What are the biggest challenges in the job?
“Regardless of whether you're in the restaurant or you're in food to go, the challenge is making sure the service level is the same and the same care and attention is put into everything you do. For me, when I eat out, I expect a level of service and a level of politeness, and I think that should be across the board whether it's takeaway or silver service. And that takes a lot of organisation and consistency.”
What skills do you need to be a good catering manager?
“Understanding and empathy are the biggest things. As you climb the ladder it’s easy to get distracted with the title and forget what it’s like to be a member of the Front of House team and the daily challenges they face. So an important part of my job is making sure people feel supported. That goes for the public too. You don't always know what's going on with customers. Just because they're annoyed about a chicken and bacon sandwich doesn't mean they don’t have some other problems they’re facing. It's about how you react to people, how you calm a situation. Having an instinct for people is one of the biggest skills you need.”
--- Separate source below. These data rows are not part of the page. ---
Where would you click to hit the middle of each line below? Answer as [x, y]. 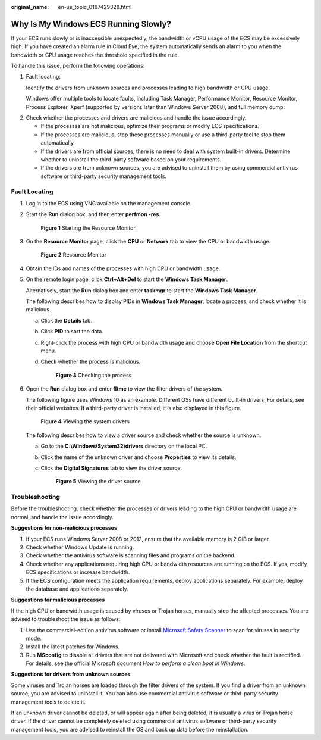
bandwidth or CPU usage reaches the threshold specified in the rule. [95, 55]
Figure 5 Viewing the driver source [98, 482]
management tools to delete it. [48, 702]
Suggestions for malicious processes [58, 600]
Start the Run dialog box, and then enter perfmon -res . [93, 214]
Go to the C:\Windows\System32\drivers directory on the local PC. [124, 446]
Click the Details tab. [66, 320]
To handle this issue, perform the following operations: [78, 66]

If you were recruiting your replacement what would you look for in a candidate?
“Me personally, I look for experience. You can go to university, but just because you’ve got a business degree doesn’t mean you understand the process and how it all works. Or have the soft skills to lead a team. Not everyone may share my view, but I think hands-on, frontline experience is such a huge thing so I’d look for that.”
What advice would you give to somebody thinking about working in this sector?
“Try anything once. You may find doing one thing can lead to ten other things. The only reason I got the Assistant Banqueting Manager job at The Dairy was because I started as a barman there for a bit of extra money and they liked me. I also helped out in the restaurant kitchen one Christmas too and it gave me a new respect for the chefs. If you want to succeed you have to keep challenging yourself. Take a few risks.”
What's unique about working at Waddesdon?
“The people here are always willing to adapt and change with the times. Waddesdon is a historic National Trust property and a beautiful place to work but we have to be open to new demographics and new experiences to give people a reason to come back and bring their friends and families. That means improvising what we're offering and the team here are really good at that. It’s like a big family atmosphere. I've been here for nine years and I still genuinely love coming in and seeing the house every single day.”